Les partenaires de la coalition, le MR et Ecolo, pensent qu’il s’agit d’une tentative un peu trop transparente de noyer le poisson. Manu Disabato s’est déjà défaussé de toute responsabilité. « À aucun moment je n’ai été confronté à des informations sur ces abus », s’est-il défendu. Le député Ecolo pointe par ailleurs une décision de 2018 qui donne au greffier une liberté très large pour conclure toutes sortes de contrats et d’engagements au nom du parlement. « Dès que les faits sont apparus dans les médias, j’ai demandé un examen complet des dépenses et un audit de la Cour des comptes. Je n’ai pas eu de réponse à cette question pendant un long moment. » Détail pétillant : Disabato a également admis que du champagne était servi lors de plusieurs réunions. « Mais j’ai immédiatement refusé cela lorsque je me suis engagé. » Le député a retourné la demande de démission collective de Magnette. Il ne démissionnera que si Marcourt reste.

Le MR a également dénoncé l' »écran de fumée » dressé par Magnette, selon le parti libéral. « D’abord ce n’était la faute de personne, ensuite tout le bureau doit démissionner », a dénoncé le ministre wallon du budget Adrien Dolimont.
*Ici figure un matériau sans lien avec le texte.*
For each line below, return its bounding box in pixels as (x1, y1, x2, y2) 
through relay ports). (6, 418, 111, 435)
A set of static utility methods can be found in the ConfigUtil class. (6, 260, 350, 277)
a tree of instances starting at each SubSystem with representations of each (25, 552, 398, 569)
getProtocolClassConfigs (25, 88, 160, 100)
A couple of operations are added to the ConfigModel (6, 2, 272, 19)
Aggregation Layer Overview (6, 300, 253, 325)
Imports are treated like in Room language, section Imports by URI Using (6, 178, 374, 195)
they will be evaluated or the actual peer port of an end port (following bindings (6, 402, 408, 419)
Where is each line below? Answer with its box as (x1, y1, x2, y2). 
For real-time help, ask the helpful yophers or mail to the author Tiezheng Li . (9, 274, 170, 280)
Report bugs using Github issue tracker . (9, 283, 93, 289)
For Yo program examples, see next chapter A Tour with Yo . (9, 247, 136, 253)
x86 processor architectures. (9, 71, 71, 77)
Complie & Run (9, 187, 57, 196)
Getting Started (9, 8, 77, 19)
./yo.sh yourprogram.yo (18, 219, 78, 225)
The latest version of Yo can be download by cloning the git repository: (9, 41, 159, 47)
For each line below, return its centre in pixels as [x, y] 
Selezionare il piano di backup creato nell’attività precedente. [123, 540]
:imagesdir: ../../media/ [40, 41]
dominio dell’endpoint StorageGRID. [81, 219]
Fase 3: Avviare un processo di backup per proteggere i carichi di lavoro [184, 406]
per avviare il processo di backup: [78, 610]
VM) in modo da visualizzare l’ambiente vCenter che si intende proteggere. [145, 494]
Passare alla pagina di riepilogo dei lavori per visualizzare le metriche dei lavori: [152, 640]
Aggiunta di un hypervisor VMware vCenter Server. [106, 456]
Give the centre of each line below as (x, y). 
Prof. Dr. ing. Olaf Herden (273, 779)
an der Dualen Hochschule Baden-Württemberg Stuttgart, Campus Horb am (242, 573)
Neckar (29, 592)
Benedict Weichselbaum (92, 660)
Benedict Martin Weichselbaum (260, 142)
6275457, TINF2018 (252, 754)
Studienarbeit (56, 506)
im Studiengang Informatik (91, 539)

Le président du MR, Georges-Louis Bouchez, a demandé la démission de Marcourt, ainsi que le départ immédiat de Janssens « Il est actuellement suspendu avec son salaire sans travailler, ce n’est pas acceptable », a fustigé Bouchez sur RTL.
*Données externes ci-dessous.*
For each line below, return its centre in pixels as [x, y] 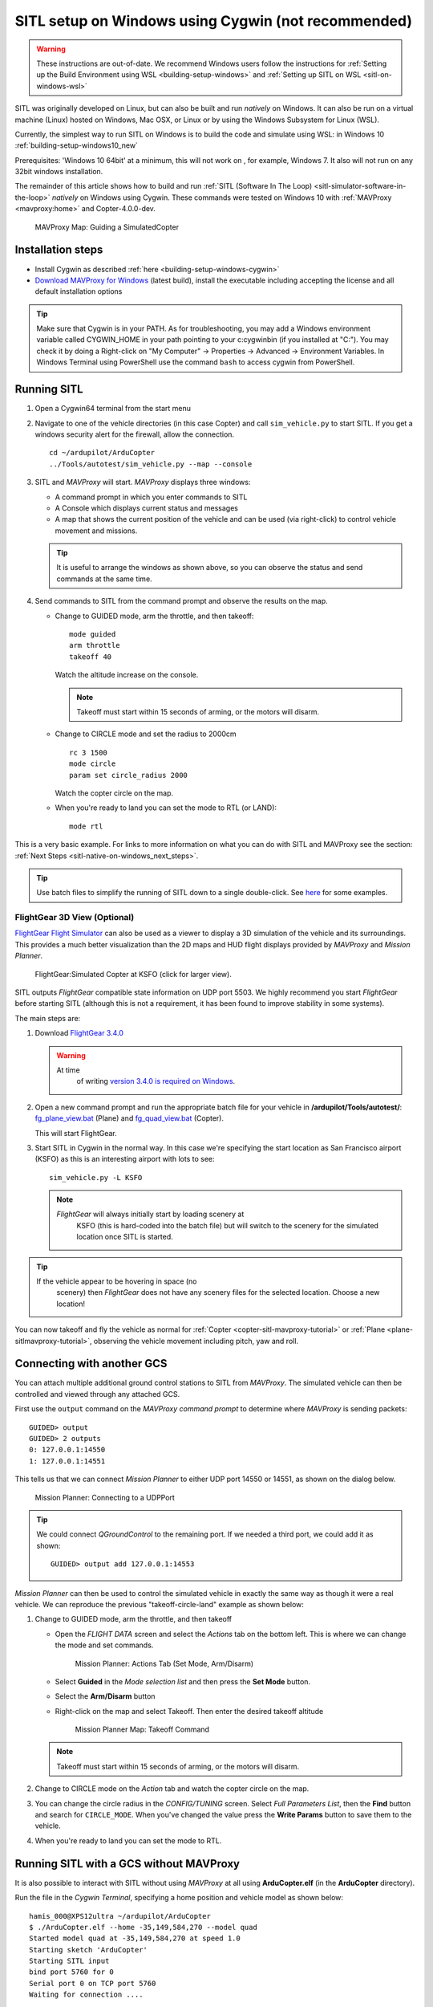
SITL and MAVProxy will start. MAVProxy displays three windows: [143, 482]
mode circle [93, 764]
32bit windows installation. [59, 172]
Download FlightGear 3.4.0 [79, 1033]
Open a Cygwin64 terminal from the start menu [113, 409]
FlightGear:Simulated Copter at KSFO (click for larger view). [133, 974]
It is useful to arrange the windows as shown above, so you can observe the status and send [210, 568]
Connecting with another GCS [91, 1364]
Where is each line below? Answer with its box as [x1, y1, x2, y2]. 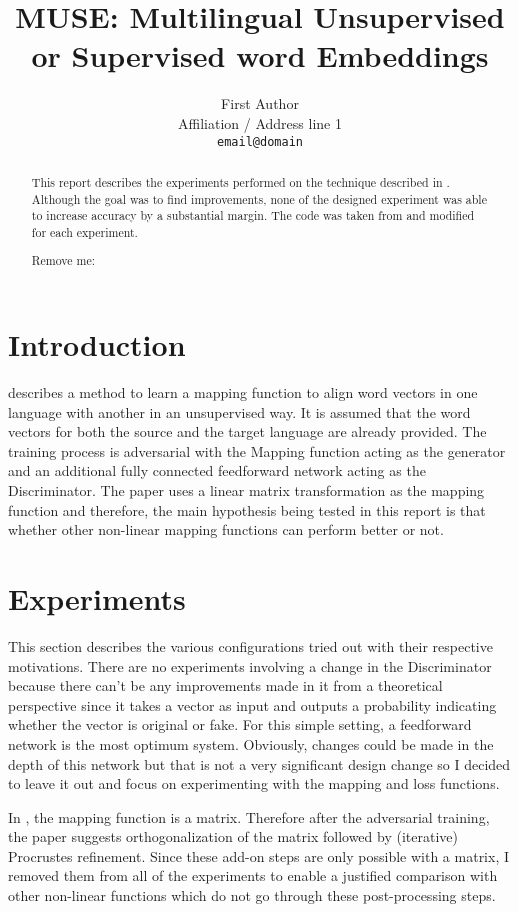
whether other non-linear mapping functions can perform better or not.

Georges-Louis Bouchez, dont le parti siège dans la majorité wallonne, n’a pas suivi le président du PS Paul Magnette dans son appel à une démission collective de l’ensemble du bureau, y voyant « un écran de fumée ». « Il faut arrêter avec les symboles. Il y a des responsabilités spécifiques », a-t-il déclaré, ajoutant qu' »aucun représentant du MR n’a participé à ces voyages » et que le parti avait refusé la construction à Namur d’un tunnel reliant le parlement wallon à la maison des parlementaires. « Celui qui voulait savoir pouvait savoir », a-t-il conclu. Dans un deuxième temps, le président du MR a ajouté être ouvert à remodeler le bureau, uniquement lorsque des mesures auront été prises.

Après ce remaniement, les partis majoritaires y siègeront d’ailleurs à nouveau. Ces chaises musicales ressemblent donc plus à un geste plutôt symbolique qu’autre chose. Ceux qui renoncent à leur siège perdront en effet une allocation d’environ 1 000 euros par mois.

Le président du Parlement wallon, Jean-Claude Marcourt (PS), s’est dit lundi disposé à démissionner de ses fonctions si l’ensemble du Bureau du parlement wallon fait également un pas de côté, a-t-il annoncé au Soir.

« Il est hors de question pour moi de démissionner seul »

Jean-Claude Marcourt (PS), s’est dit disposé à démissionner de ses fonctions si l’ensemble du Bureau du parlement wallon fait également un pas de côté, a-t-il annoncé au Soir.

« J’ai le sentiment de n’avoir commis aucune faute. Je considère que depuis mon arrivée à la présidence en septembre 2019, j’ai fait les choses comme elles devaient être faites. Il est hors de question pour moi de démissionner seul et de donner l’idée qu’une faute a été commise de ma part. Mais par contre, je m’inscris dans la demande d’une démission collective du Bureau. Afin de la rendre possible, je suis donc disponible pour démissionner spontanément », a-t-il indiqué.

L’annonce ne clarifie pas pleinement l’imbroglio politique, le Liégeois n’entendant se retirer que dans le cas d’une démission collective. Sur Twitter, le président du PS a rapidement salué la décision de M. Marcourt « de démissionner afin de rendre possible le renouvellement du Bureau du Parlement de Wallonie ».  « Cet acte était nécessaire pour rétablir la crédibilité de l’institution et restaurer la confiance entre les citoyens wallons et leurs élu(e)s », a ajouté le Carolo.